In this case, I can confidently conclude that this is an authentic match. The next step is to share family trees and attempt to find our common ancestor(s). It may be that we share multiple common ancestors that have each contributed one or two of these segments, in which case the connection may be too far back in time to identify. I'm looking forward to finding out.

Friday, March 11, 2011

23andMe Proposes Improvements to Relative Finder

23andMe is addressing many of our concerns with the functionality of Relative Finder and proposing some very welcome improvements. These changes to Relative Finder will enable the active participants to streamline their experience, while minimizing the frustration of seeing pages and pages of unanswered invitations when a user logs into their account.  These proposed improvements include:

1. Adding fields for genealogically relevant information such as historical family locations, family haplogroups and notes (no GEDCOMS yet).
2, Actively encouraging users to fill out their profile information on their first visit to Relative Finder.
3. Due to the fact that only about 4% of users have made their profile public, they will keep the option to participate anonymously for now, but will prominently place the option to forego the anonymous invitation in the settings dialogue.
4. Those users who fill out their profile will be prominently displayed on the first pages of the List View results.  All close relatives (up to 3rd cousins) will still appear upfront. The rest (those without profiles filled out) will be pushed to the later pages.
5. Profile SmartSearch will search through these matches and automatically highlight any matching profile information.
6. Adding the ability to search and filter matches.
7. Increasing the speed of searches.

23andMe is hoping to improve the Relative Finder experience for those of us who are very active, without scaring off those who may still be on the fence about sharing their genomes. With this in mind, they are looking at ways to better educate their customers in regard to Relative Finder and the privacy concerns associated with it.

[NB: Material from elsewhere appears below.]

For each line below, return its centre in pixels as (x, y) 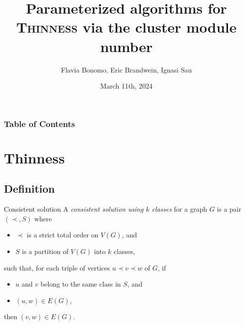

This is only meant to be a quick summary since I wanted to share this good news as soon as possible. I will have more specific thoughts on these proposed changes in a later post. I would like to hear your thoughts and suggestions as well. So, please feel free to comment.

Thursday, March 3, 2011

New Air Date for My Japanese TV Interview

The segment on DNA testing on Close-Up Today, NHK Japan Broadcasting Corporation has been preempted, according to the producers, due to the unrest in the Middle East, New Zealand's earthquake and the volcano eruption in Japan. The new air date is April 6th. Hopefully, international events will settle down so they can concentrate on personal genomics. :-)

[Update - I would like to report that all of the NHK production team are safe and the crew is currently in Japan covering the sad events of the last few days. Obviously, my tongue-in-cheek wish for international calm was in vain and I am sure it will be quite awhile until this segment can air. My heart goes out to the Japanese people at this very difficult time.]